メキシコ料理をベースに、アメリカ・テキサス州で発展した“テックスメックス(Tex-Mex)”と呼ばれるスタイルの料理を、北欧の食卓に取り入れたブランドとして知られ、タコスやナチョス、各種ソースなど幅広い商品を展開しています。
会場では、タコソースやトルティーヤチップスなどが並び、「TEXMEX IS FOR SHARING」というメッセージとともに、みんなで楽しむ食文化として提案されていました。
スパイスの効いたソースは、辛さのレベルごとにバリエーションが用意されており、好みに合わせて選べるのも魅力。
手軽に本格的な味わいを楽しめるアイテムとして、北欧では日常的に取り入れられている存在です。
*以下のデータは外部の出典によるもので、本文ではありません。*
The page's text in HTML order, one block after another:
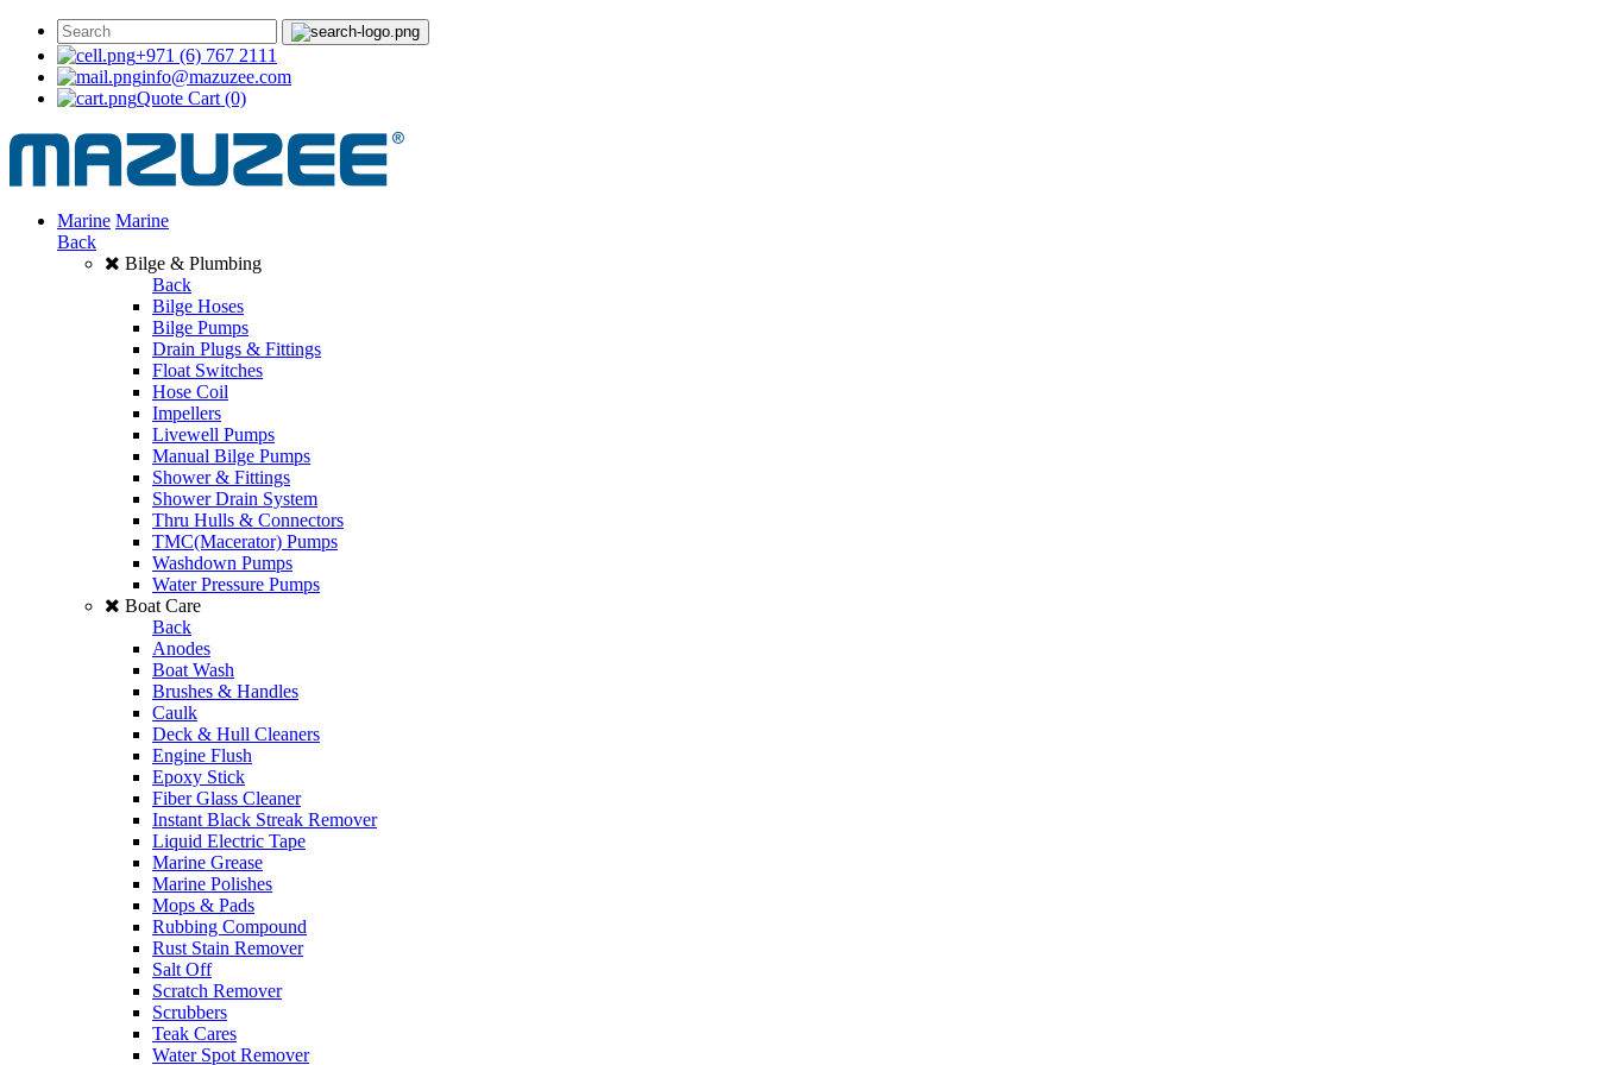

近年では、日本国内でも取り扱う店舗が少しずつ増えており、身近な場所で手に取れる機会も広がりつつあります。
北欧のシンプルな食文化に、スパイスや賑やかさをプラスする“テックスメックス”。
そのユニークな広がり方もまた、現代の北欧の食の多様性を感じさせてくれます。
👉「Santa Maria(サンタ・マリア)」を紹介した記事はこちら
料理に奥行きを添える、果実から生まれたバルサミコ「Odensjö Hemlagad」

スウェーデンブースで多くの来場者の関心を集めていたのが、ローカルブランド「Odensjö Hemlagad(オーデンショー・ヘムラガド)」。
地元で採れたリンゴやベリーなどの果実を発酵させて作る、フルーツベースのバルサミコ(ビネガー)を展開しています。
素材の甘みと酸味が凝縮された味わいは、サラダや肉料理のソースとしてはもちろん、デザートのアクセントとしても使えるのが特徴。
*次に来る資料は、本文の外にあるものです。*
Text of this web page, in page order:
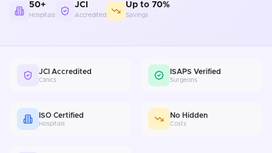
50+
Hospitals
JCI
Accredited
Up to 70%
Savings
JCI Accredited
Clinics
ISAPS Verified
Surgeons
ISO Certified
Hospitals
No Hidden
Costs
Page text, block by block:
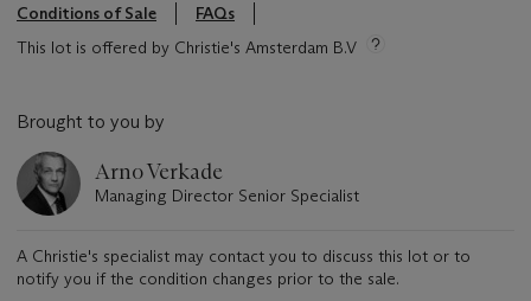
Conditions of Sale
FAQs
This lot is offered by Christie's Amsterdam B.V
Brought to you by
Arno Verkade
Managing Director Senior Specialist
A Christie's specialist may contact you to discuss this lot or to
notify you if the condition changes prior to the sale.
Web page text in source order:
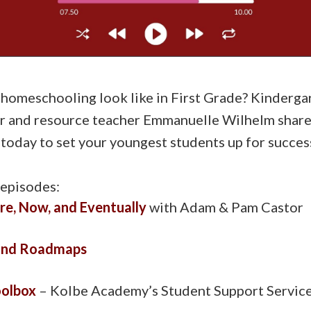
look like in First Grade?
and resource teacher Emmanuelle Wilhelm
to set your youngest students up for
Now, and Eventuallywith Adam & Pam Castor
Roadmaps
– Kolbe Academy’s Student Support
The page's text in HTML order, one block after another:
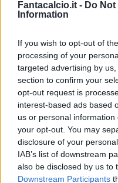
Fantacalcio.it - Do
Information
If you wish to opt-out of
processing of your
targeted advertising by
section to confirm your
opt-out request is
interest-based ads based
us or personal
your opt-out. You may
disclosure of your
IAB’s list of downstream
also be disclosed by us to
Downstream Participants
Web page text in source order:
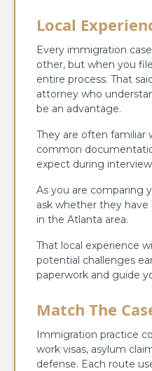
Local
Every immigration
other, but when you
entire process. That
attorney who
be an advantage.
They are often familiar
common
expect during
As you are comparing
ask whether they have
in the Atlanta area.
That local experience
potential challenges
paperwork and guide
Match The
Immigration practice
work visas, asylum
defense. Each route
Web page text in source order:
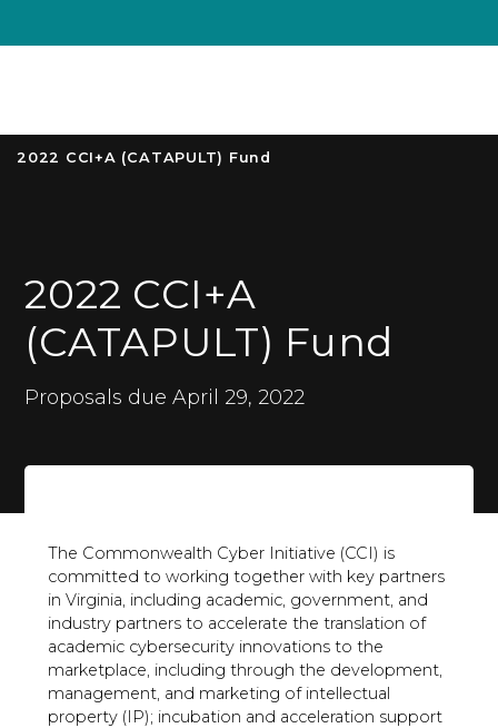
2022 CCI+A (CATAPULT) Fund
2022 CCI+A
(CATAPULT) Fund
Proposals due April 29, 2022
The Commonwealth Cyber Initiative (CCI) is
committed to working together with key partners
in Virginia, including academic, government, and
industry partners to accelerate the translation of
academic cybersecurity innovations to the
marketplace, including through the development,
management, and marketing of intellectual
property (IP); incubation and acceleration support
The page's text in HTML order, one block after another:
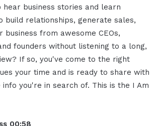
hear business stories and learn
build relationships, generate sales,
business from awesome CEOs,
founders without listening to a long,
If so, you've come to the right
your time and is ready to share with
you're in search of. This is the I Am
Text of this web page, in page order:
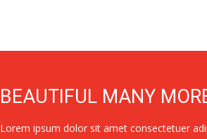
BEAUTIFUL MANY
Lorem ipsum dolor sit amet consectetuer
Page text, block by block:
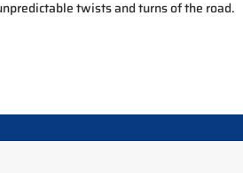
twists and turns of the road.
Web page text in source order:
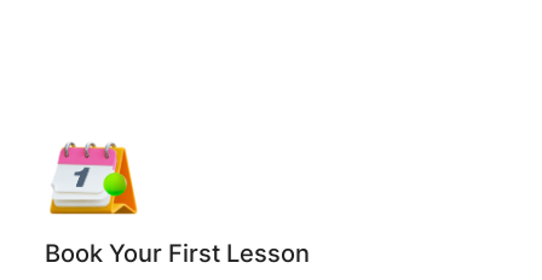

会場では、来場していたレストラン関係者からも高い関心を集めており、実際に味を確かめながら「料理に取り入れたい」という声も多く聞かれました。
シンプルな一皿に奥行きを与えてくれる、料理の仕上げを引き立てる存在として、プロの現場でも注目されているアイテムです。
ストックホルム発、日常に寄り添うスペシャルティコーヒー「LYKKE」

スウェーデンブースでポップな存在感を放っていたのが、ストックホルム発のコーヒーブランド「LYKKE(リッケ)」。
カラフルで遊び心のあるパッケージやグッズが並び、思わず足を止めたくなるような空間が印象的でした。
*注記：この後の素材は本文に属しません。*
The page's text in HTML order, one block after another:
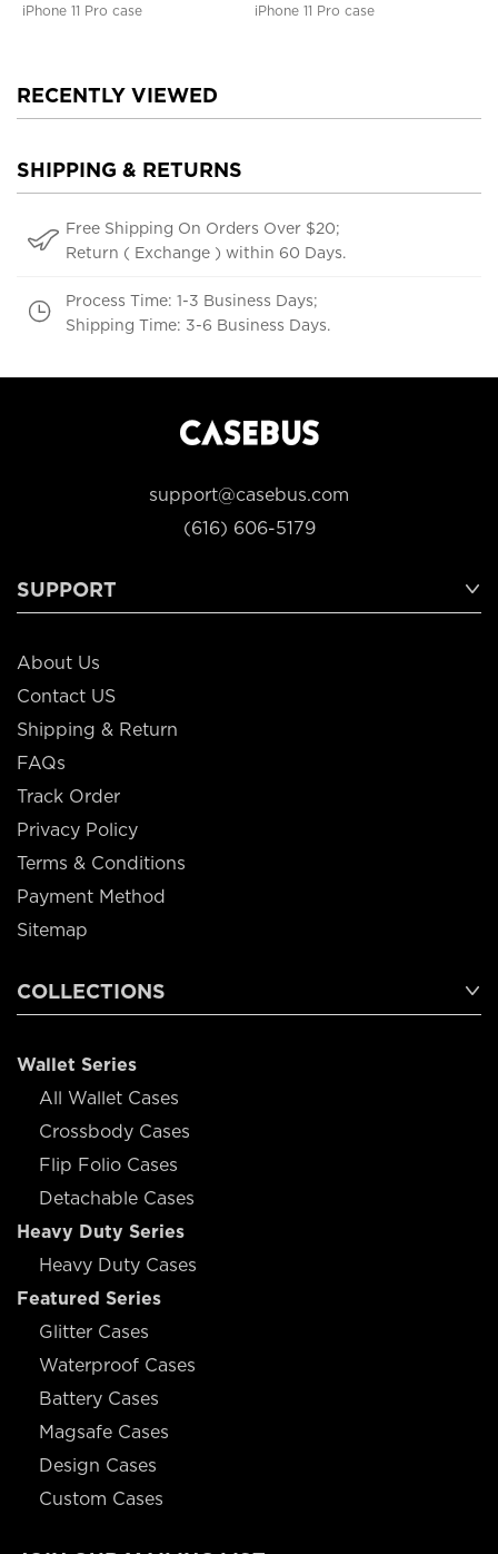
iPhone 11 Pro case
iPhone 11 Pro case
RECENTLY VIEWED
SHIPPING & RETURNS
Free Shipping On Orders Over $20;
Return ( Exchange ) within 60 Days.
Process Time: 1-3 Business Days;
Shipping Time: 3-6 Business Days.
support@casebus.com
(616) 606-5179
SUPPORT
About Us
Contact US
Shipping & Return
FAQs
Track Order
Privacy Policy
Terms & Conditions
Payment Method
Sitemap
COLLECTIONS
Wallet Series
All Wallet Cases
Crossbody Cases
Flip Folio Cases
Detachable Cases
Heavy Duty Series
Heavy Duty Cases
Featured Series
Glitter Cases
Waterproof Cases
Battery Cases
Magsafe Cases
Design Cases
Custom Cases

LYKKEは、コーヒーの焙煎から手がけるスペシャルティコーヒーブランドとして知られ、サステナブルな取り組みにも力を入れているのが特徴。
生産者との関係性を大切にしながら、品質の高いコーヒーを届けるスタイルは、北欧らしい価値観とも重なります。
会場ではコーヒー豆やドリンクだけでなく、キャップやバッグなどのオリジナルアイテムも展開されており、ブランドの世界観をトータルで楽しめるのも魅力のひとつ。

さらに、LYKKEはストックホルム市内にカフェも構えており、LifTe編集部が現地を訪れた際にも実際に足を運んでいます。
店内は明るく開放的で、地元の人々が思い思いに過ごすリラックスした雰囲気が印象的。
丁寧に淹れられたコーヒーは、すっきりとした飲み口の中にしっかりとした風味が感じられ、日常に寄り添う一杯として親しまれていることが伝わってきました。
北欧のコーヒーカルチャーを体現する存在として、味わいだけでなく空間や思想まで含めて楽しみたくなるブランドです。
今回のスウェーデンブースでは、紅茶やコーヒー、スパイス、スナックなど、多彩なジャンルのブランドが並びながらも、どこか共通して感じられたのは「日常を少し豊かにする」という視点でした。
素材の良さを活かしたシンプルな味わいに、現代的なアイデアやデザインが重なり、無理のないかたちで暮らしに取り入れられる——そんなスウェーデンらしい食の在り方が、ひとつの空間として表現されていたように感じます。
すでに日本でも手に取れる商品も増えつつある中で、こうした取り組みを通じて、スウェーデンの食文化がより身近な存在になっていくのかもしれません。
TRY SWEDISH!とは

今回のスウェーデンブースは、スウェーデン大使館商務部/ビジネススウェーデンが手がけるフードプロジェクト「TRY SWEDISH!」のもとで展開されていました。
「TRY SWEDISH!」は、スウェーデンの食文化や食材の魅力を世界に発信する取り組みで、これまで各国でイベントやプロモーションを通じてその価値を伝えてきたプロジェクト。
今回のブースでも、紅茶やコーヒー、スパイス、テックスメックスといった多彩なブランドが並び、伝統と現代性が共存するスウェーデンの食の魅力が、ひとつの空間として表現されていました。